ʻImiloa Astronomy Center

$19 adults / $12 children (5–12) / Free under 5

Museums & Galleries

A 40,000-square-foot science center on the University of Hawaiʻi at Hilo campus that pairs Mauna Kea astronomy with Polynesian wayfinding traditions. Highlights: a 120-seat full-dome planetarium, immersive theater shows about the Mauna Kea observatories, and an exhibit hall connecting Native Hawaiian star navigation to modern astrophysics.

Address: 600 ʻImiloa Pl, Hilo, HI 96720

Tip: Open Tuesday–Sunday 9am–4:30pm; closed Mondays. Kamaʻāina keiki (HI resident kids 5–12) pay just $9. Planetarium shows run on a schedule throughout the day — pick one when you buy your ticket. Free parking on site.

🌐 Official Website 📍 Open in Google Maps

Mokupāpapa Discovery Center

Free

Wildlife & Education

NOAA's free interpretive center for the Papahānaumokuākea Marine National Monument — the vast remote-island chain northwest of Hawaiʻi that visitors can't reach in person. Centerpiece is a 3,500-gallon saltwater aquarium with reef fish from the monument, plus life-size models of the islands' wildlife and bilingual exhibits in Hawaiian and English.

Address: 76 Kamehameha Ave, Hilo, HI 96720

Tip: Open Tuesday–Saturday 9am–4pm; closed federal holidays. Right on the downtown Hilo waterfront — easy to combine with Mokupapapa, the Tsunami Museum, and the Hilo Farmers Market in one morning. Allow 45 minutes.

🌐 Official Website 📍 Open in Google Maps

Big Island Candies

Free

Family Fun

Hilo's flagship chocolate and shortbread factory — the original 1977 family-owned operation in a polished showroom where you can watch the chocolatiers and cookie-dippers at work through the glass-walled production floor. Free samples are handed out at the door and a free coffee bar is set up for visitors.

Address: 585 Hinano St, Hilo, HI 96720

Tip: Open daily 8:30am–5pm. Self-guided viewing of the factory floor; weekdays show the most production. Their chocolate-dipped Hawaiian shortbread is the signature; small bags start around $7 and make good cheap gifts. Free parking on site.

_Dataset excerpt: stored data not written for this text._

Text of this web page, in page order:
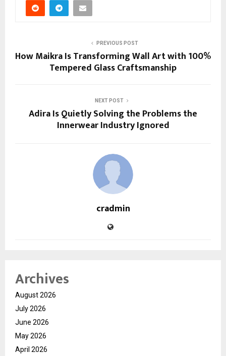
PREVIOUS POST
How Maikra Is Transforming Wall Art with 100%
Tempered Glass Craftsmanship
NEXT POST
Adira Is Quietly Solving the Problems the
Innerwear Industry Ignored
cradmin
Archives
August 2026
July 2026
June 2026
May 2026
April 2026

🌐 Official Website 📍 Open in Google Maps

Lyman Museum & Mission House

~$10 adults / $2 children 6-17 / Kamaʻāina rates lower (museum + Mission House)

History & Museums

A Smithsonian-affiliated museum in downtown Hilo pairing a natural-history wing on Hawaiʻi's volcanoes, minerals, and ecosystems with an Island Heritage gallery on Native Hawaiian and immigrant cultures, plus guided tours of the 1839 Mission House, the oldest wood-frame building on the island.

Address: 276 Haili St, Hilo, HI 96720

Tip: Admission covers both the museum and a guided Mission House tour, and kamaʻāina (Hawaii resident) rates run about half the visitor price. It's a short walk from the Hilo Farmers Market and bayfront — easy to fold into a downtown morning.